September 25, 2013

Histograms and kernel density estimation with Rapaio toolbox

Histogram and Kernel Density Estimation Tutorial

Data set used

First we need to load a frame with data. For convenience we don't use input/output facilities. Instead, we load a set of data already built-in the library.

We will use the classical Pearson father-son data set.

>>summary("pearson", [Father, Son])
rows: 1078, cols: 2
          Father               Son 
   Min. : 59.000     Min. : 58.500 
1st Qu. : 65.800  1st Qu. : 66.900 
 Median : 67.800   Median : 68.600 
   Mean : 67.687     Mean : 68.684 
2nd Qu. : 69.600  2nd Qu. : 70.500 
   Max. : 75.400     Max. : 78.400 
                                   

We have two continuous random variables which observes height of pairs of father and sons.

The 5-number summaries gives us some hints on how the distribution of the values for the 2 random variables looks like. We note that the mean and median are very close which leads us to think that the distribution of the values are somehow symmetric.

Histograms

One of the most important and usual tools to obtain information about the distribution of a random variable is histogram.

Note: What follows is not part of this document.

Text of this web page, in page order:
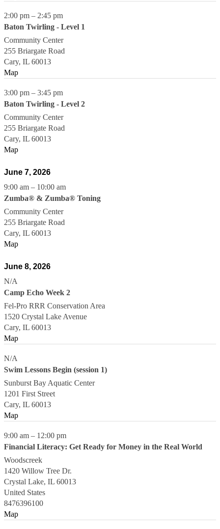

In statistics, a histogram is a graphical representation of the distribution of data. It is an estimate of the probability distribution of a continuous variable and was first introduced by Karl Pearson. A histogram is a representation of tabulated frequencies, shown as adjacent rectangles, erected over discrete intervals (bins), with an area equal to the frequency of the observations in the interval.

We draw histograms with Rapaio toolbox in the following way:

        draw(new Histogram(df.getCol("Father")));

graphics

The height of a rectangle is also equal to the frequency density of the interval, i.e., the frequency divided by the width of the interval. The total area of the histogram is equal to the number of data.

The previous code uses the simplest form of building a histogram. There are some parameters which can help somebody to tune the output.

One can change the number of bins.

        draw(new Histogram(df.getCol("Father"), 100, false));

graphics

Note that on the vertical axis we found the count of the elements which are held by the bins that are displayed. We can change how the heights of the bins are computed into densities which makes the total area under curve to be 1. That feature is a key property of a probability density function, also.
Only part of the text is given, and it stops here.